Associate Director - Regulatory Project Management (Contract) 27647

About The Position

Requirements

• Expertise in global regulatory filing project management
• Expertise in project management tools
• Expertise in using Veeva Rim for content plan submissions
• Comprehensive understanding of types of Global HA submissions and requirements and guidelines
• Ability to drive firm deadlines and adapt quickly to changing requirements and priorities
• Excellent organization, written/verbal communication, and attention to detail to persuade managers and leaders to take action
• Stakeholder management skills
• Ability to balance multiple tasks to meet priorities and timelines
• Supervisory/management experience
• Bachelor’s degree in life sciences or technology area
• Typically requires 10+ years of project management experience in regulatory/clinical project management or project management experience in a life sciences company and 2 years of supervisory/management experience, or the equivalent combination of education and experience

Responsibilities

• Oversees complex project and portfolio plans from project initiation to closeout.
• Drives the definition of the project milestones, tasks, deliverables, key dependencies and resource requirements.
• Oversees the development of project plans, status reports, issue logs, and other project-related artifacts.
• Leads strategies for risk mitigation and contingency planning within plan.

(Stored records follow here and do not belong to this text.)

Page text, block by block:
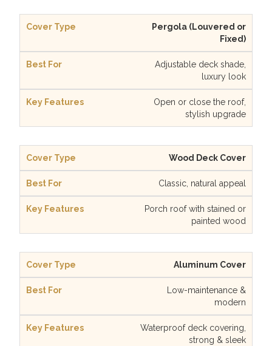
Pergola (Louvered or
Fixed)
Adjustable deck shade,
luxury look
Open or close the roof,
stylish upgrade
Wood Deck Cover
Classic, natural appeal
Porch roof with stained or
painted wood
Aluminum Cover
Low-maintenance &
modern
Waterproof deck covering,
strong & sleek
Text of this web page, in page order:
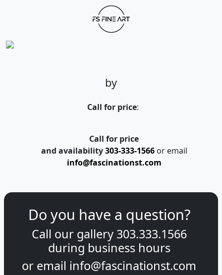
by
Call for price:
Call for price
and availability 303-333-1566or email
info@fascinationst.com
Do you have a question?
Call our gallery 303.333.1566
during business hours
or email info@fascinationst.com
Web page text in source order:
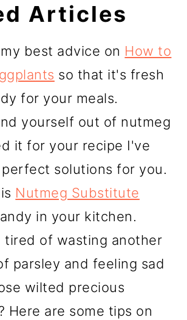
Articles
best advice on How to
so that it's fresh
for your meals.
yourself out of nutmeg
it for your recipe I've
solutions for you.
Nutmeg Substitute
in your kitchen.
tired of wasting another
parsley and feeling sad
wilted precious
Here are some tips on
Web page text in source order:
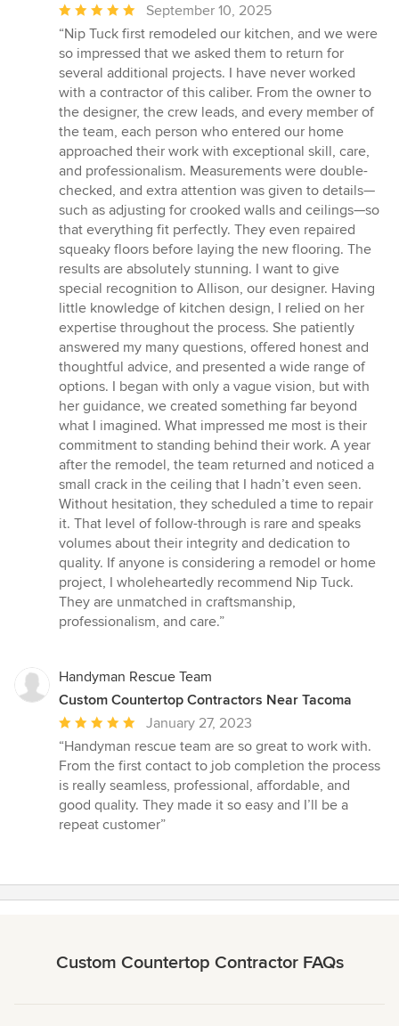
Average
rating:
5
out
of
5
stars
September 10, 2025
“Nip Tuck first remodeled our kitchen, and we were
so impressed that we asked them to return for
several additional projects. I have never worked
with a contractor of this caliber. From the owner to
the designer, the crew leads, and every member of
the team, each person who entered our home
approached their work with exceptional skill, care,
and professionalism. Measurements were double-
checked, and extra attention was given to details—
such as adjusting for crooked walls and ceilings—so
that everything fit perfectly. They even repaired
squeaky floors before laying the new flooring. The
results are absolutely stunning. I want to give
special recognition to Allison, our designer. Having
little knowledge of kitchen design, I relied on her
expertise throughout the process. She patiently
answered my many questions, offered honest and
thoughtful advice, and presented a wide range of
options. I began with only a vague vision, but with
her guidance, we created something far beyond
what I imagined. What impressed me most is their
commitment to standing behind their work. A year
after the remodel, the team returned and noticed a
small crack in the ceiling that I hadn’t even seen.
Without hesitation, they scheduled a time to repair
it. That level of follow-through is rare and speaks
volumes about their integrity and dedication to
quality. If anyone is considering a remodel or home
project, I wholeheartedly recommend Nip Tuck.
They are unmatched in craftsmanship,
professionalism, and care.”
Handyman Rescue Team
Custom Countertop Contractors Near Tacoma
Average
rating:
5
out
of
5
January 27, 2023
“Handyman rescue team are so great to work with.
From the first contact to job completion the process
is really seamless, professional, affordable, and
good quality. They made it so easy and I’ll be a
repeat customer”
Custom Countertop Contractor FAQs
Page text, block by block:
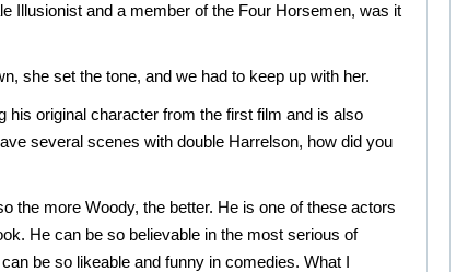
Illusionist and a member of the Four Horsemen, was it
she set the tone, and we had to keep up with her.
his original character from the first film and is also
several scenes with double Harrelson, how did you
the more Woody, the better. He is one of these actors
He can be so believable in the most serious of
be so likeable and funny in comedies. What I
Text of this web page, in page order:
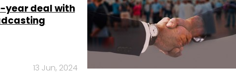
year deal with
13 Jun, 2024
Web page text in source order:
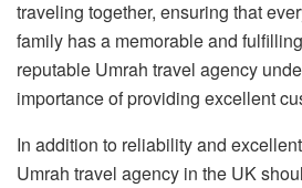
traveling together, ensuring that
family has a memorable and
reputable Umrah travel agency
importance of providing excellent
In addition to reliability and
Umrah travel agency in the UK
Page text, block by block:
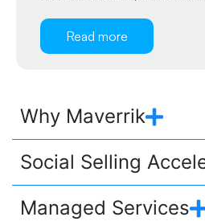
Read more
Why Maverrik
Social Selling
Managed Services
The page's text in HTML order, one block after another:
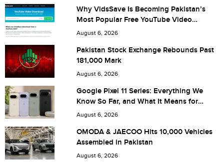
Are you human? 1 + 5 =
Save my name, email, and website in this browser for the
next time I comment.
Why VidsSave Is Becoming Pakistan’s
Most Popular Free YouTube Video
Download Tool
August 6, 2026
Pakistan Stock Exchange Rebounds Past
181,000 Mark
August 6, 2026
Google Pixel 11 Series: Everything We
Know So Far, and What It Means for
Pakistan
August 6, 2026
OMODA & JAECOO Hits 10,000 Vehicles
Assembled in Pakistan
August 6, 2026

Efficiently identifies and resolves project issues within the team and drives the resolution to completion.
• Manages project status, issues, schedule and accomplishments and communicates to various management and stakeholder groups, as needed.
• Leads and manages members of submission management team.
• Leads the preparation of necessary reports to drive data-driven resource, budget and trade-off discussions across the GRA function.
• As a people manager within the organization, may have financial accountabilities and human resource responsibilities for assigned staff.